Für die gedachten Bewohner, mochte dies Wohl wohl ein recht kleines Haus gewesen sein. Vielleicht ein Tisch, ein paar Stühle. In den Regalen, die in die Wand gehauen waren, Bücher? Geschirr? Andere liebgewonnene Gegenstände?

Anstatt der Pilze, die jetzt hier wild in den Ecken wuchsen und ihr blaues Licht spendeten eine Öllampe oberhalb des Tisches?

Sie versuchte, sich vorzustellen, wie es einst hier ausgesehen haben mochte.

"Nicht gerade ein häufiger Name für eine Ork." er machte eine kurze Pause und schien zu überlegen. "Willkommen in meinem kleinen Reich."

Bücher lagen in verschieden großen Stapeln auf dem Boden herum. Hin und wieder eine Schriftrolle. Lose Pergamente. Und nicht alle davon aus dieser Ära. Einige von ihnen stammten wohl auch aus der Zeit, als diese Stadt ich bewohnt gewesen war. Neben ihnen wirkten die neueren Bücher winzig.

Aus einer Kanne, die auf einem Gitter über Kohlen gestanden hätte goss er heißes Wasser in einen Becher und war anschließend eine Hand voll Blätter hinein. Auf ihr Antwort, ob sie Tee mochte, schien er nicht zu warten.

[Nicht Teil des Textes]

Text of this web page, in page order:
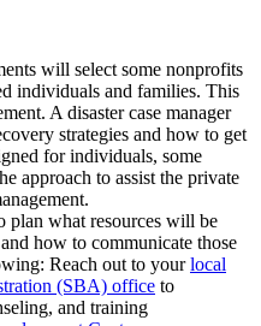
will select some nonprofits
individuals and families. This
A disaster case manager
strategies and how to get
for individuals, some
approach to assist the private
plan what resources will be
how to communicate those
Reach out to yourlocal
(SBA) office to
and training
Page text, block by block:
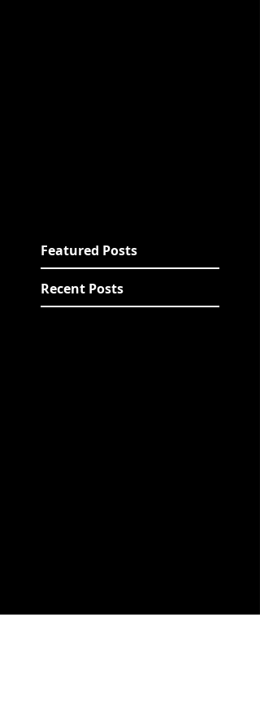
Featured Posts
Recent Posts
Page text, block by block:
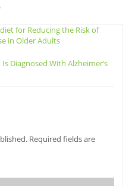
for Reducing the Risk of
in Older Adults
Diagnosed With Alzheimer’s
Required fields are
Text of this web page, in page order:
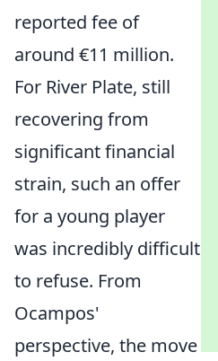
reported fee of
around €11 million.
For River Plate, still
recovering from
significant financial
strain, such an offer
for a young player
was incredibly difficult
to refuse. From
Ocampos'
perspective, the move
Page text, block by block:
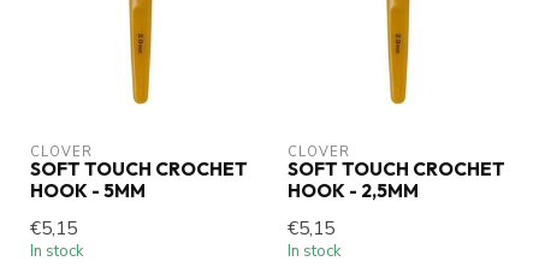
CLOVER
SOFT TOUCH CROCHET
HOOK - 5MM
€5,15
In stock
CLOVER
SOFT TOUCH CROCHET
HOOK - 2,5MM
€5,15
In stock
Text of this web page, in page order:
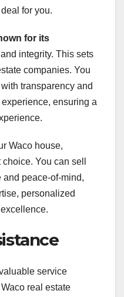
for you.
for its
integrity. This sets
companies. You
transparency and
ensuring a
Waco house,
You can sell
peace-of-mind,
personalized
service
real estate
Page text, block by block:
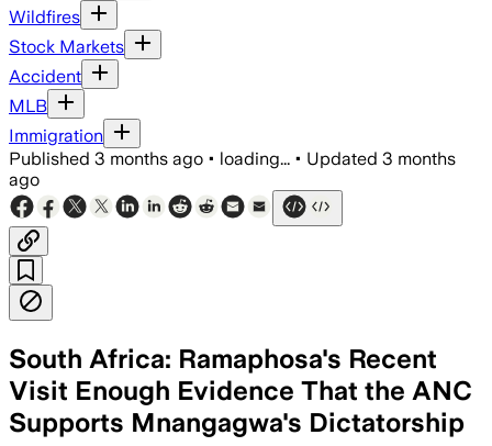
Wildfires
Stock Markets
Accident
MLB
Immigration
Published 3 months ago • loading... • Updated 3 months
ago
South Africa: Ramaphosa's Recent
Visit Enough Evidence That the ANC
Supports Mnangagwa's Dictatorship

Was immer sie erwartet hatte, das war es nicht. Jemand in alten, zerrissenen Roben, der vom Ende der Welt predigte, vielleicht. Ein blinder Philosoph, der ihr die Welt erkläre konnte, vielleicht. Aber nicht das.

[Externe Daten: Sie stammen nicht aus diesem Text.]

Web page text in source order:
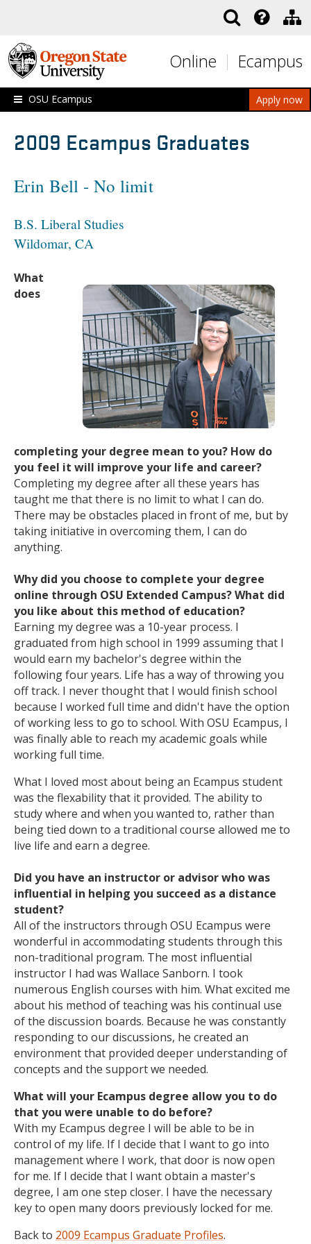
Online Ecampus
Apply now
OSU Ecampus
2009 Ecampus Graduates
Erin Bell - No limit
B.S. Liberal Studies
Wildomar, CA
What
does
completing your degree mean to you? How do
you feel it will improve your life and career?
Completing my degree after all these years has
taught me that there is no limit to what I can do.
There may be obstacles placed in front of me, but by
taking initiative in overcoming them, I can do
anything.
Why did you choose to complete your degree
online through OSU Extended Campus? What did
you like about this method of education?
Earning my degree was a 10-year process. I
graduated from high school in 1999 assuming that I
would earn my bachelor's degree within the
following four years. Life has a way of throwing you
off track. I never thought that I would finish school
because I worked full time and didn't have the option
of working less to go to school. With OSU Ecampus, I
was finally able to reach my academic goals while
working full time.
What I loved most about being an Ecampus student
was the flexability that it provided. The ability to
study where and when you wanted to, rather than
being tied down to a traditional course allowed me to
live life and earn a degree.
Did you have an instructor or advisor who was
influential in helping you succeed as a distance
student?
All of the instructors through OSU Ecampus were
wonderful in accommodating students through this
non-traditional program. The most influential
instructor I had was Wallace Sanborn. I took
numerous English courses with him. What excited me
about his method of teaching was his continual use
of the discussion boards. Because he was constantly
responding to our discussions, he created an
environment that provided deeper understanding of
concepts and the support we needed.
What will your Ecampus degree allow you to do
that you were unable to do before?
With my Ecampus degree I will be able to be in
control of my life. If I decide that I want to go into
management where I work, that door is now open
for me. If I decide that I want obtain a master's
degree, I am one step closer. I have the necessary
key to open many doors previously locked for me.
Back to 2009 Ecampus Graduate Profiles.
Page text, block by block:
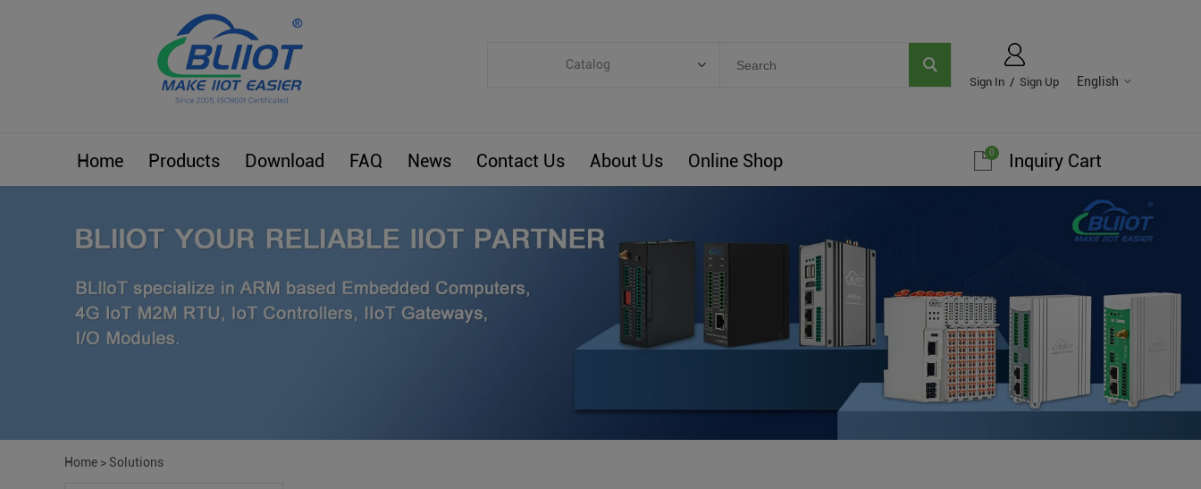
English
Sign In / Sign Up
Catalog
ARM Computers
Smart Energy
Smart Building
Custom R&D
Home Products Download FAQ News Contact Us About Us Online Shop Inquiry Cart
0
Home > Solutions
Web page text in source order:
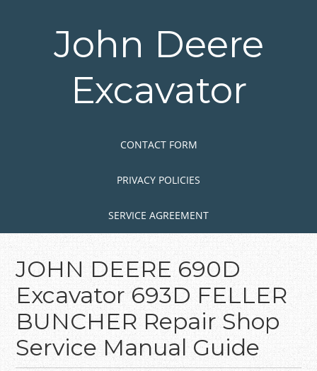
John Deere
Excavator
CONTACT FORM
PRIVACY POLICIES
SERVICE AGREEMENT
JOHN DEERE 690D
Excavator 693D FELLER
BUNCHER Repair Shop
Service Manual Guide
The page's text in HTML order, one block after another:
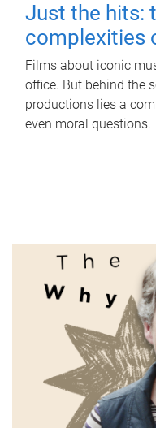
Just the hits:
complexities
Films about iconic
office. But behind the
productions lies a
even moral questions.
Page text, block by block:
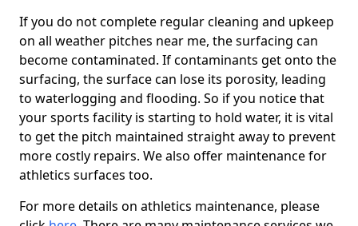
If you do not complete regular cleaning and upkeep
on all weather pitches near me, the surfacing can
become contaminated. If contaminants get onto the
surfacing, the surface can lose its porosity, leading
to waterlogging and flooding. So if you notice that
your sports facility is starting to hold water, it is vital
to get the pitch maintained straight away to prevent
more costly repairs. We also offer maintenance for
athletics surfaces too.
For more details on athletics maintenance, please
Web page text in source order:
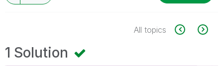
All topics
1 Solution
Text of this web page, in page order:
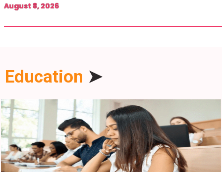
August 8, 2026
Education ➤
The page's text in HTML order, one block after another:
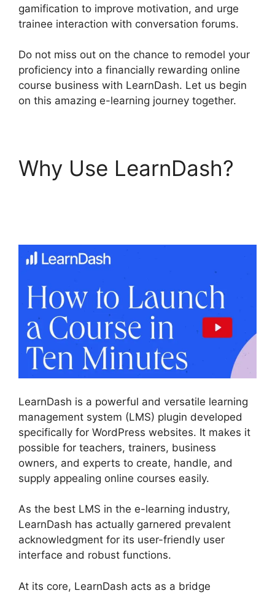
gamification to improve motivation, and urge
trainee interaction with conversation forums.
Do not miss out on the chance to remodel your
proficiency into a financially rewarding online
course business with LearnDash. Let us begin
on this amazing e-learning journey together.
Why Use LearnDash?
LearnDash is a powerful and versatile learning
management system (LMS) plugin developed
specifically for WordPress websites. It makes it
possible for teachers, trainers, business
owners, and experts to create, handle, and
supply appealing online courses easily.
As the best LMS in the e-learning industry,
LearnDash has actually garnered prevalent
acknowledgment for its user-friendly user
interface and robust functions.
At its core, LearnDash acts as a bridge
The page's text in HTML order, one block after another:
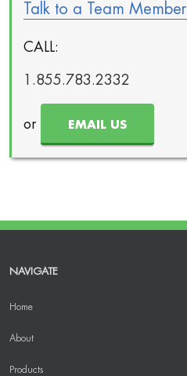
Talk to a Team Member
CALL:
1.855.783.2332
or EMAIL US
NAVIGATE
Home
About
Products
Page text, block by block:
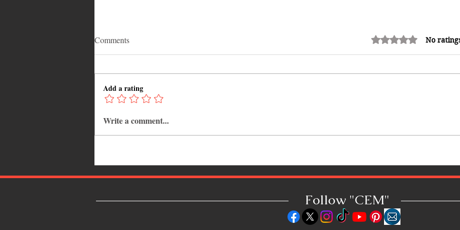
Adrian "AC" Clarke Crowned
2026 Pic-O-De-Crop Calypso
Music: The Jamaican Sound
Comments Rated 0 out of 5 stars.
No
Add a rating
Write a comment...
Follow "CEM"

Er war sauber gekleidet in eine schlichte blaue Robe und Schritt sicher durch die Behausung, die ein deutliches Stück zu groß für ihn war. Er kam ihr eher vor wie ein Priester in einem Tempel, als in Wahnsinniger in einem Erdloch.

Sie nahm den Becher entgegen.

"Ich bin zu Euch gekommen, weil ihr mir helfen könnt. Hoffentlich", lenkte Giræsea die Unterhaltung auf das eigentliche Thema. Sie wollte nicht hier sein; wollte zurück an die Oberfläche. Zurück zu Iora und Thorgest. Es waren nur zwei Tage, doch die Ungewissheit ihrer Rückkehr nagte an ihr.

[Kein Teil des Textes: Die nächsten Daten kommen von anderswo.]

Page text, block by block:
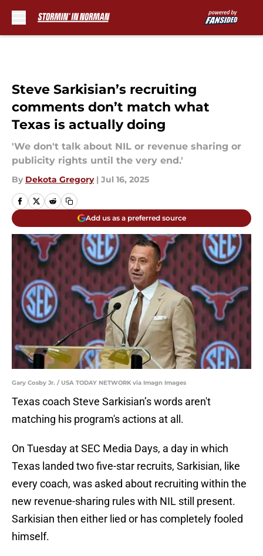
Steve Sarkisian’s recruiting
comments don’t match what
Texas is actually doing
'We don't talk about NIL or revenue sharing or
publicity rights until the very end.'
By Dekota Gregory | Jul 16, 2025
Add us as a preferred source
Gary Cosby Jr. / USA TODAY NETWORK via Imagn Images
Texas coach Steve Sarkisian’s words aren't
matching his program's actions at all.
On Tuesday at SEC Media Days, a day in which
Texas landed two five-star recruits, Sarkisian, like
every coach, was asked about recruiting within the
new revenue-sharing rules with NIL still present.
Sarkisian then either lied or has completely fooled
himself.
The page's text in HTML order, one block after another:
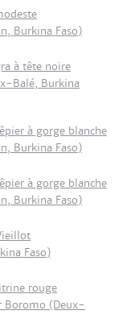
Burkina Faso)
à tête noire
Balé, Burkina
à gorge blanche
Burkina Faso)
à gorge blanche
Burkina Faso)
Faso)
rouge
Boromo (Deux-
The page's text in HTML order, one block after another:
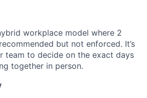
workplace model where 2
but not enforced. It’s
team to decide on the exact days
together in person.
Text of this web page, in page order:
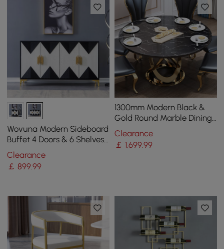
Wovuna Modern Sideboard
Buffet 4 Doors & 6 Shelves
Accent Cabinet Gold Finish
in Large
Clearance
￡899.99
1300mm Modern Black &
Gold Round Marble Dining
Table with Stainless Steel
Pedestal
Clearance
￡ 1,699.99
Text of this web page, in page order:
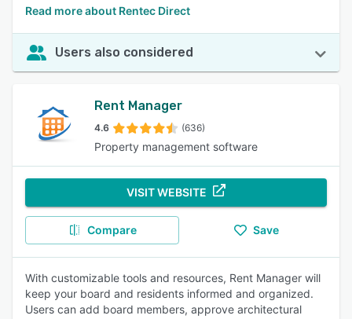
Read more about Rentec Direct
Users also considered
Rent Manager
4.6 (636)
Property management software
VISIT WEBSITE
Compare Save
With customizable tools and resources, Rent Manager will
keep your board and residents informed and organized.
Users can add board members, approve architectural
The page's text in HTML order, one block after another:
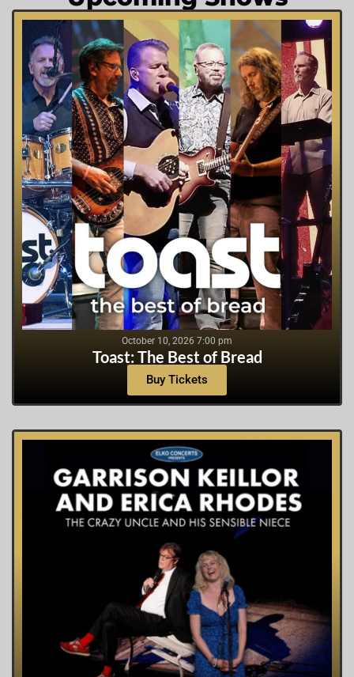
October 10, 2026 7:00 pm
Toast: The Best of Bread
Buy Tickets
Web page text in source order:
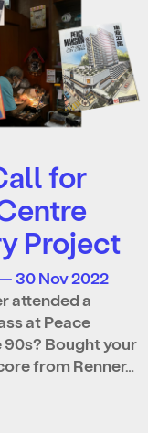
for
Project
30 Nov 2022
attended a
at Peace
90s? Bought your
from Renner…
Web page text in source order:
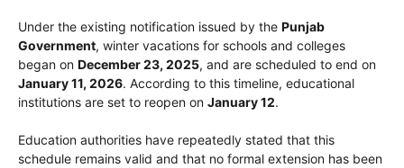
Under the existing notification issued by the Punjab
Government, winter vacations for schools and colleges
began on December 23, 2025, and are scheduled to end on
January 11, 2026. According to this timeline, educational
institutions are set to reopen on January 12.
Education authorities have repeatedly stated that this
schedule remains valid and that no formal extension has been
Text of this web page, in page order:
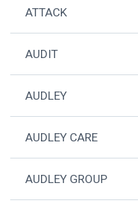
ATTACK
AUDIT
AUDLEY
AUDLEY CARE
AUDLEY GROUP
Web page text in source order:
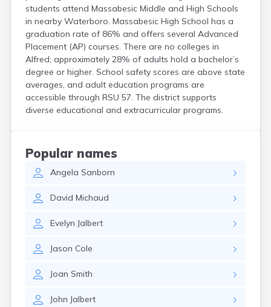
students attend Massabesic Middle and High Schools
in nearby Waterboro. Massabesic High School has a
graduation rate of 86% and offers several Advanced
Placement (AP) courses. There are no colleges in
Alfred; approximately 28% of adults hold a bachelor’s
degree or higher. School safety scores are above state
averages, and adult education programs are
accessible through RSU 57. The district supports
diverse educational and extracurricular programs.
Popular names
Angela Sanborn
David Michaud
Evelyn Jalbert
Jason Cole
Joan Smith
John Jalbert
Island Falls
Jonesport
Kennebunkport
Kingfield
Kittery
Kittery Point
Lewiston
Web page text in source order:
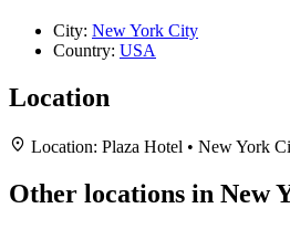
City: New York City
Country: USA
Location
Location: Plaza Hotel • New York
Other locations in New

"Das werden wir gleich herausfinden. Was benötigt Ihr?"

Giræsea ließ den Packen von ihrer Schulter gleiten und stellte ihn auf dem Steinboden ab.

Außer der Schatulle befand sich nicht viel darin. Sie reichte sie Casidhe, der sie entgegen nahm und sofort begann, sie von allen Seiten zu betrachten und die eingelegten Muster zu studieren.